Jumlah anggota keluarga Siauw ini amat sedikit sekali, kecuali suami istri beserta anaknya cuma ada Siauw Hok itu pelayan tua yang sudah mengikuti keluarga Siauw berpuluh-puluh tahun lamanya serta seorang pelayan dan seorang budak perempuan.

Kiranya perahu berwarna putih yang ditumpangi Siauw thay Hujien tempo hari juga ikut terbakar oleh amukan api yang menghebat sedangkan kedua orang tukang perahunyapun sudah mengundurkan diri dari pekerjaan.

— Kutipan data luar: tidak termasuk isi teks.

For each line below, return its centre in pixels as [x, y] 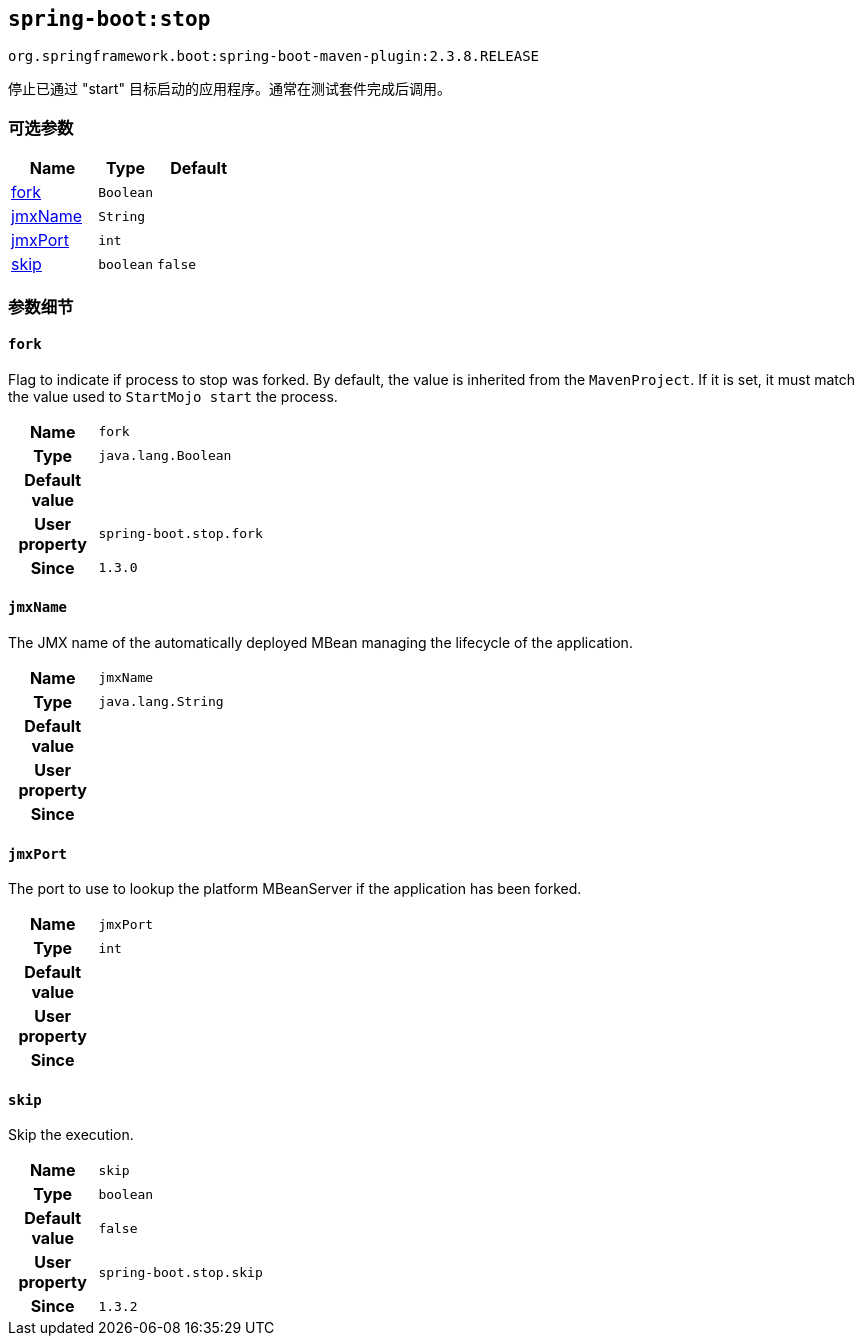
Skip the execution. [71, 1135]
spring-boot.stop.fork [180, 534]
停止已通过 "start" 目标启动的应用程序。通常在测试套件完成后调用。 [229, 89]
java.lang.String [161, 702]
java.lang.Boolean [165, 456]
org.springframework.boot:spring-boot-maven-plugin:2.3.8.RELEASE [274, 56]
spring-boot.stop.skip [180, 1272]
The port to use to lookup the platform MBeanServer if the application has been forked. [295, 889]
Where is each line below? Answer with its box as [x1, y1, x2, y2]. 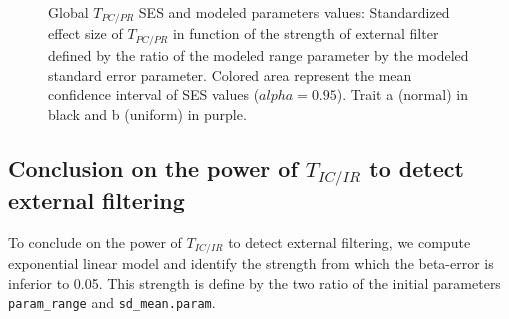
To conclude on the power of [8, 231, 182, 252]
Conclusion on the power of [8, 152, 298, 183]
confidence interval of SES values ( [48, 84, 260, 105]
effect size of [48, 23, 123, 44]
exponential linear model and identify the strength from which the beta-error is [8, 253, 494, 274]
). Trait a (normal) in [336, 84, 468, 105]
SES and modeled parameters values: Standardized [138, 2, 450, 22]
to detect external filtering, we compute [228, 231, 471, 252]
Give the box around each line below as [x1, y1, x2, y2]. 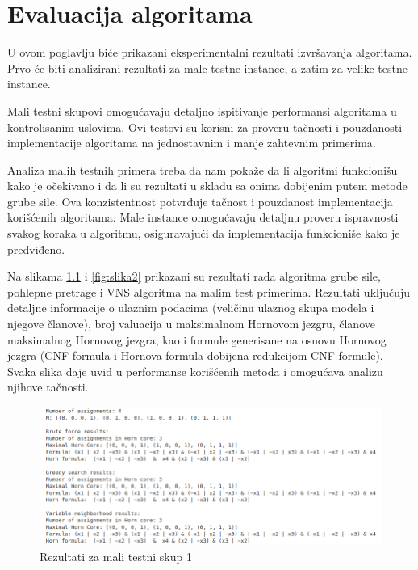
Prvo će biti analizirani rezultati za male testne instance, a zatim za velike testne [7, 59, 408, 76]
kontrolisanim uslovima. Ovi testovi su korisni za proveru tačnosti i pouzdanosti [7, 118, 403, 135]
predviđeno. [7, 240, 65, 257]
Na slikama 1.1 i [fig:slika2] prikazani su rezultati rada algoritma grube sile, [7, 268, 381, 285]
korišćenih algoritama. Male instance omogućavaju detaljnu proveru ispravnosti [7, 209, 399, 226]
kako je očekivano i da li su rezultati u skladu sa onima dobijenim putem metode [7, 177, 408, 194]
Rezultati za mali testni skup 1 [40, 547, 192, 564]
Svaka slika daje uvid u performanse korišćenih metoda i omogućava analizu [7, 362, 383, 379]
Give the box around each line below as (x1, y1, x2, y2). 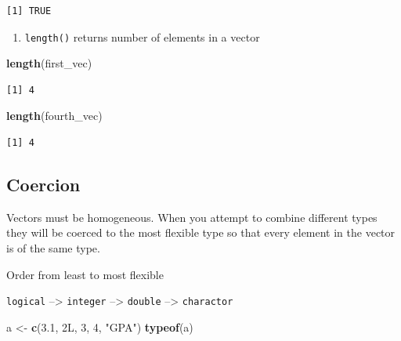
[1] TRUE (6, 5, 52, 16)
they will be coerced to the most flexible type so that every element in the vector (6, 224, 396, 241)
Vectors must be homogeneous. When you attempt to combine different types (6, 209, 378, 225)
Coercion (6, 172, 81, 197)
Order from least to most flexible (6, 266, 164, 282)
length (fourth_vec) (6, 107, 103, 124)
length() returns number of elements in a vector (24, 28, 260, 45)
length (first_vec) (6, 55, 92, 71)
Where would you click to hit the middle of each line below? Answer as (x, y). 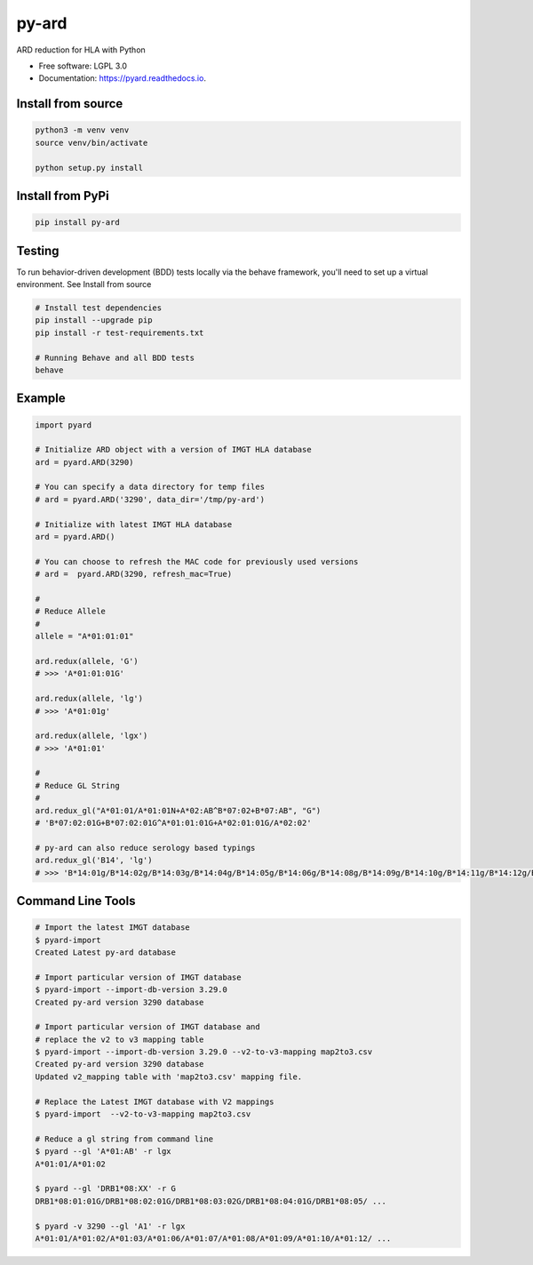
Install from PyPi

Kini di tengah halaman rumah yang amat luas kecuali seorang pelayan yang membersihkan lantai serta menyirami bunga tak ada orang lain yang muncul di tempat itu.

Karena sebab itulah suasana di tengah halaman sunyi dan tenang sekali.

Pada suatu hari setelah makan siang tiba-tiba Im Kauw berkata kepada Siauw Hujien, “Lukaku kini sudah sembuh benar-benar sedang setiap hari tidak punya pekerjaan rasanya amat senggang sekali. Baiknya putramu kirim kepadaku saja untuk aku kasih pelajaran ilmu surat, dengan demikian akupun bisa melenyapkan kemurungan hatiku ini…”Siauw Hujien termenung sebentar, akhirnya dia tertawa.

“Kalau memangnya moay-moay punya maksud begitu, aku takut malah sudah buang banyak tenagamu dengan percuma…”Im Kauw tahu dalam hatinya sedang ragu-ragu, karenanya dia tidak banyak mendesak lagi.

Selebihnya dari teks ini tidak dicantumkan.